### WORK REQUEST
The response should contain all of the records, copied exactly, and none of the images.

[[ EXERCISE MATERIAL, beginning ]]

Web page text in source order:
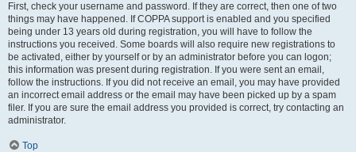
First, check your username and password. If they are correct, then one of two
things may have happened. If COPPA support is enabled and you specified
being under 13 years old during registration, you will have to follow the
instructions you received. Some boards will also require new registrations to
be activated, either by yourself or by an administrator before you can logon;
this information was present during registration. If you were sent an email,
follow the instructions. If you did not receive an email, you may have provided
an incorrect email address or the email may have been picked up by a spam
filer. If you are sure the email address you provided is correct, try contacting an
administrator.
Top
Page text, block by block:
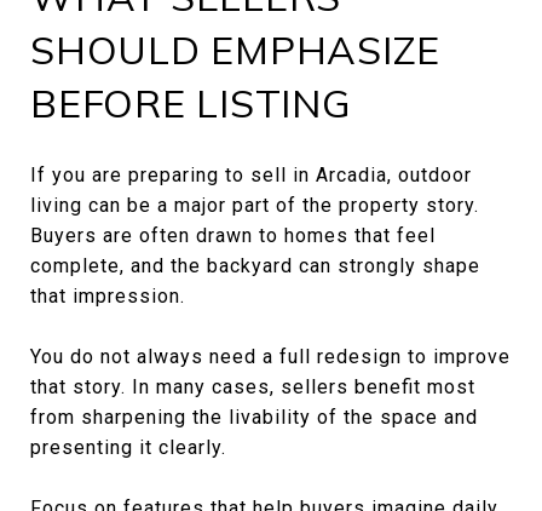
SHOULD EMPHASIZE
BEFORE LISTING
If you are preparing to sell in Arcadia, outdoor
living can be a major part of the property story.
Buyers are often drawn to homes that feel
complete, and the backyard can strongly shape
that impression.
You do not always need a full redesign to improve
that story. In many cases, sellers benefit most
from sharpening the livability of the space and
presenting it clearly.

[[ EXERCISE MATERIAL, end ]]

### WORKED SOLUTION
Web page text in source order:
First, check your username and password. If they are correct, then one of two
things may have happened. If COPPA support is enabled and you specified
being under 13 years old during registration, you will have to follow the
instructions you received. Some boards will also require new registrations to
be activated, either by yourself or by an administrator before you can logon;
this information was present during registration. If you were sent an email,
follow the instructions. If you did not receive an email, you may have provided
an incorrect email address or the email may have been picked up by a spam
filer. If you are sure the email address you provided is correct, try contacting an
administrator.
Top
Page text, block by block:
SHOULD EMPHASIZE
BEFORE LISTING
If you are preparing to sell in Arcadia, outdoor
living can be a major part of the property story.
Buyers are often drawn to homes that feel
complete, and the backyard can strongly shape
that impression.
You do not always need a full redesign to improve
that story. In many cases, sellers benefit most
from sharpening the livability of the space and
presenting it clearly.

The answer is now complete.